[Task input]
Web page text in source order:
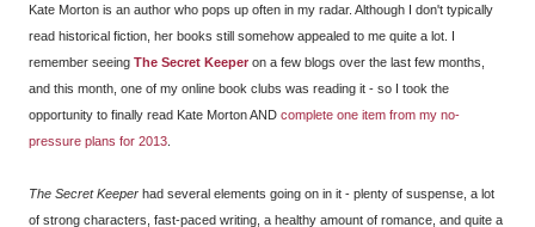
Kate Morton is an author who pops up often in my radar. Although I don't typically
read historical fiction, her books still somehow appealed to me quite a lot. I
remember seeing The Secret Keeper on a few blogs over the last few months,
and this month, one of my online book clubs was reading it - so I took the
opportunity to finally read Kate Morton AND complete one item from my no-
pressure plans for 2013
The Secret Keeper had several elements going on in it - plenty of suspense, a lot
of strong characters, fast-paced writing, a healthy amount of romance, and quite a
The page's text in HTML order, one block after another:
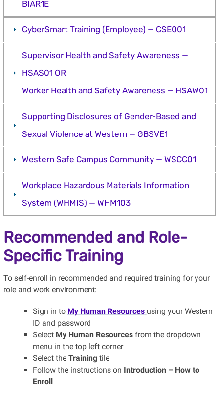
BIAR1E
CyberSmart Training (Employee) — CSE001
Supervisor Health and Safety Awareness —
HSAS01 OR
Worker Health and Safety Awareness — HSAW01
Supporting Disclosures of Gender-Based and
Sexual Violence at Western — GBSVE1
Western Safe Campus Community — WSCC01
Workplace Hazardous Materials Information
System (WHMIS) — WHM103
Recommended and Role-
Specific Training
To self-enroll in recommended and required training for your
role and work environment:
Sign in to My Human Resources using your Western
ID and password
Select My Human Resourcesfrom the dropdown
menu in the top left corner
Select the Trainingtile
Follow the instructions on Introduction – How to
Enroll
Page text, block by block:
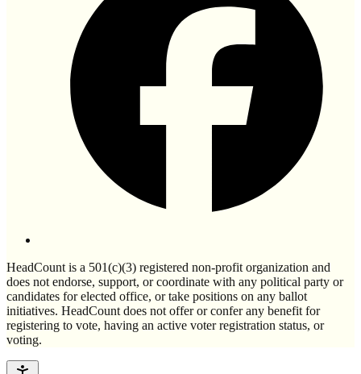
HeadCount is a 501(c)(3) registered non-profit organization and
does not endorse, support, or coordinate with any political party or
candidates for elected office, or take positions on any ballot
initiatives. HeadCount does not offer or confer any benefit for
registering to vote, having an active voter registration status, or
voting.
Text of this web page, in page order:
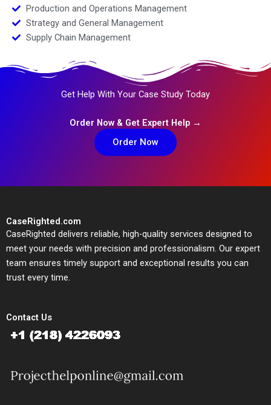
Production and Operations Management
Strategy and General Management
Supply Chain Management
Get Help With Your Case Study Today
Order Now & Get Expert Help →
Order Now
CaseRighted.com
CaseRighted delivers reliable, high-quality services designed to
meet your needs with precision and professionalism. Our expert
team ensures timely support and exceptional results you can
trust every time.
Contact Us
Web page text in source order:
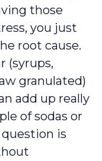
those
you just
root cause.
(syrups,
granulated)
add up really
of sodas or
is
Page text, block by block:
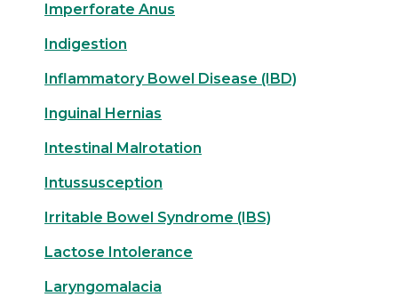
Imperforate Anus
Indigestion
Inflammatory Bowel Disease (IBD)
Inguinal Hernias
Intestinal Malrotation
Intussusception
Irritable Bowel Syndrome (IBS)
Lactose Intolerance
Laryngomalacia
[/Task input]
Exercise details:
The answer must consist of every line from the entries above that contains "Kate".

Response to the exercise:
Kate Morton is an author who pops up often in my radar. Although I don't typically
opportunity to finally read Kate Morton AND complete one item from my no-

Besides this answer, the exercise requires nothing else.